額に優しく口付け、大丈夫、大丈夫と子守歌のように言い聞かせた。

「……週末までここにいて、そしたら寮に帰ろうか」

「……うん」

「親父には俺から言っとくから」

「俺が言うべきじゃないか。謝罪もしたい」

「謝罪なんて望んでない。腐っても教育者。子どもたちよ、健やかなれって思ってるだけだから」

「…そうかな」

「今度顔を合わせることがあったら、謝罪じゃなくて礼を言えばいい。それだけで親父は有頂天」

「安いな」

「そ、うちの男どもはみんなお前に弱いの」

「……顔?理事長が元奥さんにどことなく似てるって言ってた」

「全然似てない」

「そうなのか、残念だ。あんたも普通の男で、マザコンなんだなあと思ってた」

「マザコン……」

「似てたらあんたを抱きしめるたび安心するかなと思って。ならこの顔に生まれてよかったなって」

「…まあ、顔が好きなのは否定しねえけど、それだけじゃねえしなあ。放っておけないし、かわいい」

「俺をかわいいなんて言うのあんただけだ」

「かわいいよ。優しくて、臆病で、壊れ物みたいで、毎日手入れして大事にしたい」

「も、もういい。わかったから、もういい」

掌で口を塞いだゆうきの耳の先が赤くなっている。
だから、そういう反応がかわいいんだよと言いたいけれど言えない。

「ここにいる間、カヨさんとたくさんご飯食べる。あと、また一緒にスーパー行く」

「そうだな」

「お祖母ちゃんみたいでカヨさんといるとすごく落ち着く」

「ああ」

「もっとお手伝いもする」

「偉いな」

この先を一生懸命話す様子に安堵から笑みが浮かんだ。
ちゃんと先を考えられる。

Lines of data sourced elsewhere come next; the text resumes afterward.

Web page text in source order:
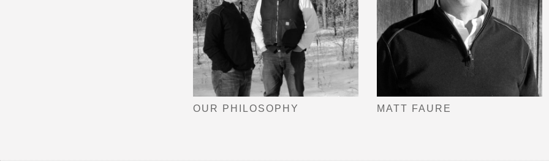
OUR PHILOSOPHY MATT FAURE
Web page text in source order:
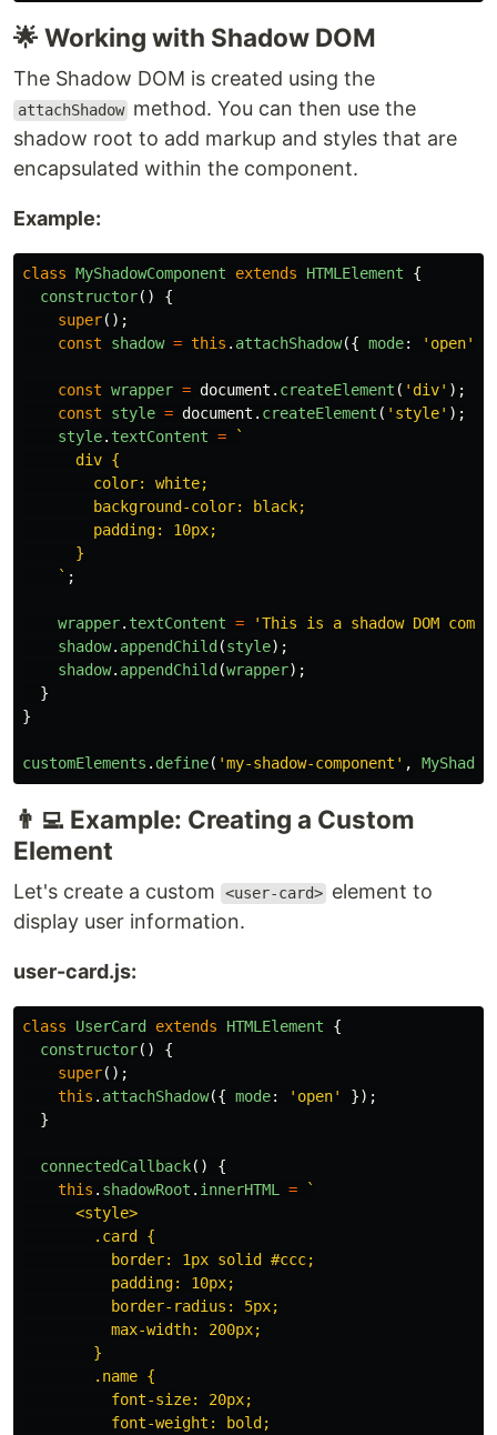
🌟 Working with Shadow DOM
The Shadow DOM is created using the
attachShadow method. You can then use the
shadow root to add markup and styles that are
encapsulated within the component.
Example:
class MyShadowComponent extends HTMLElement
{
constructor()
{
super();
const
shadow = this . attachShadow({ mode: ' open'
const wrapper = document . createElement ( ' div' );
const
style = document . createElement ( ' style' );
style. textContent =
`
      div {
        color: white;
        background-color: black;
        padding: 10px;
      }
    `
;
wrapper. textContent = 'This is a shadow DOM
shadow. appendChild (style);
shadow. appendChild (wrapper);
}
}
customElements . define( 'my-shadow-component ' ,
👨‍💻 Example: Creating a Custom
Element
Let's create a custom <user-card> element to
display user information.
user-card.js:
class UserCard extends HTMLElement
{
constructor()
{
super();
this . attachShadow({ mode: ' open'
});
}
connectedCallback()
{
this . shadowRoot . innerHTML =
`
      <style>
        .card {
          border: 1px solid #ccc;
          padding: 10px;
          border-radius: 5px;
          max-width: 200px;
        }
        .name {
          font-size: 20px;
          font-weight: bold;
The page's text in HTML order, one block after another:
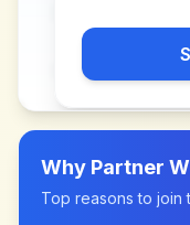
Why Partner
Top reasons to join
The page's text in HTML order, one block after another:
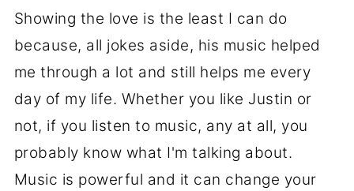
Showing the love is the least I can do
because, all jokes aside, his music helped
me through a lot and still helps me every
day of my life. Whether you like Justin or
not, if you listen to music, any at all, you
probably know what I'm talking about.
Music is powerful and it can change your
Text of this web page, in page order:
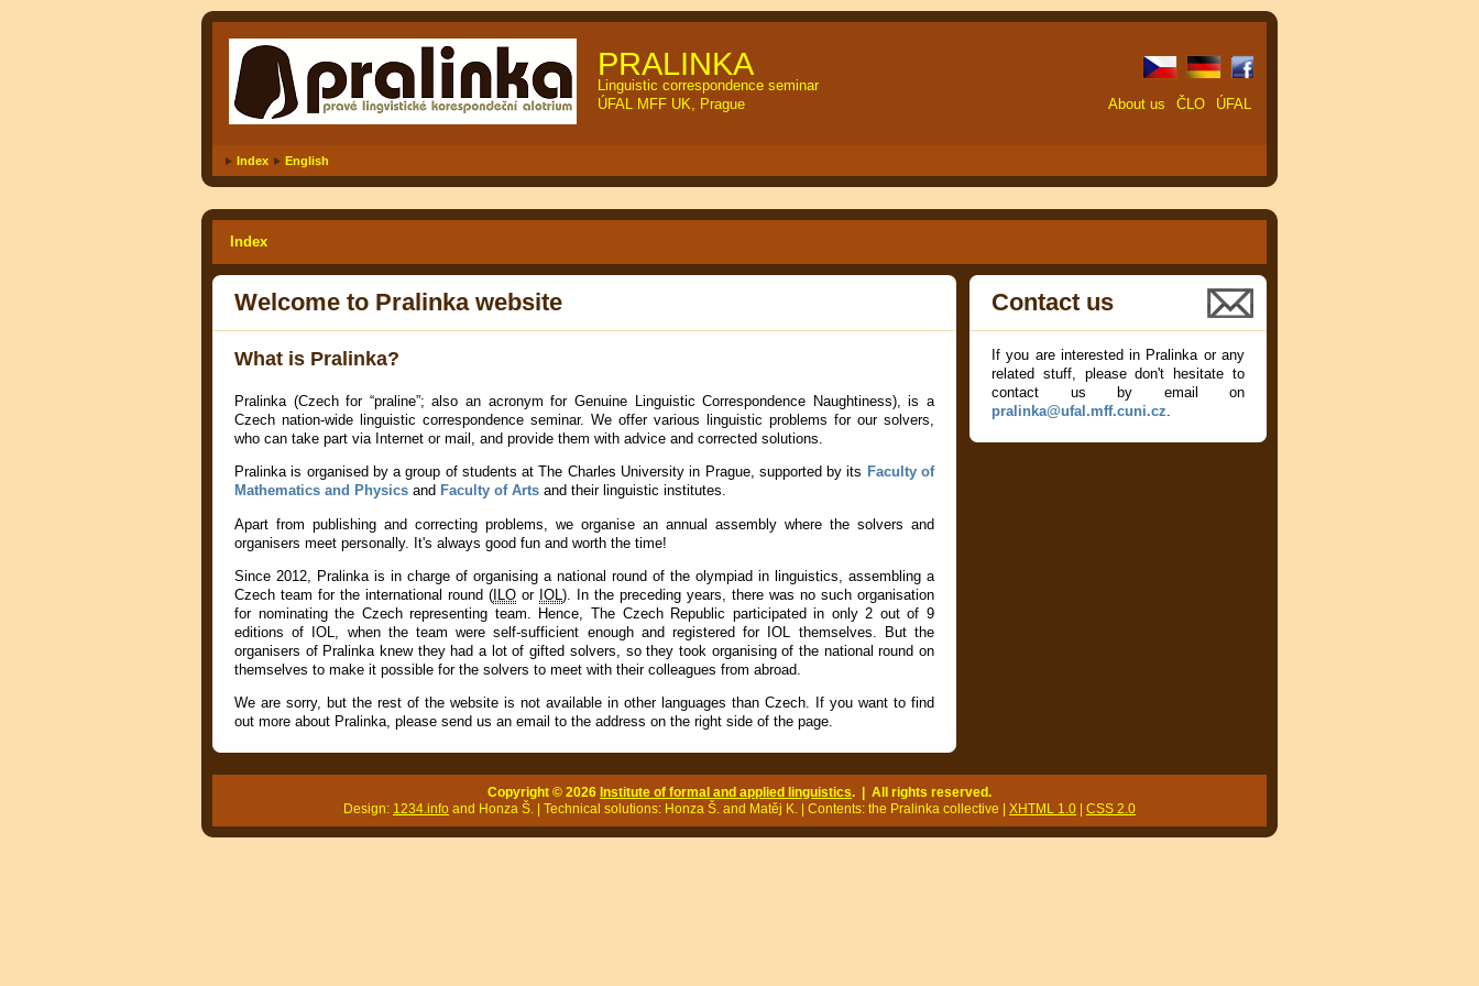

楽しいこと、自分がしたいこと、望むものを引き寄せようとしている。
昏いものに引き摺られ、そのまま沼の底に沈むのではないかと心配したが、どうやら杞憂に終わったらしい。
ゆうきは強くなってる。心を閉ざし、元の場所に戻っても意味がないとわかってる。
膝を抱える暇があったら自分で自分を立て直そうと踏ん張ってる。
ここから先は隣でがんばれ、大丈夫だからと支えることしかできない。
きっと、ゆうきの父親の問題はこれでは済まされなくて、これから何度も苦しめられるのだと思う。
そのたび二人で歯を食い縛っていくしかない。
いつか大人になり、そういったものと完全に決別できる日まで、ゆうきの隣にいるのがどうか自分でありますようにと願った。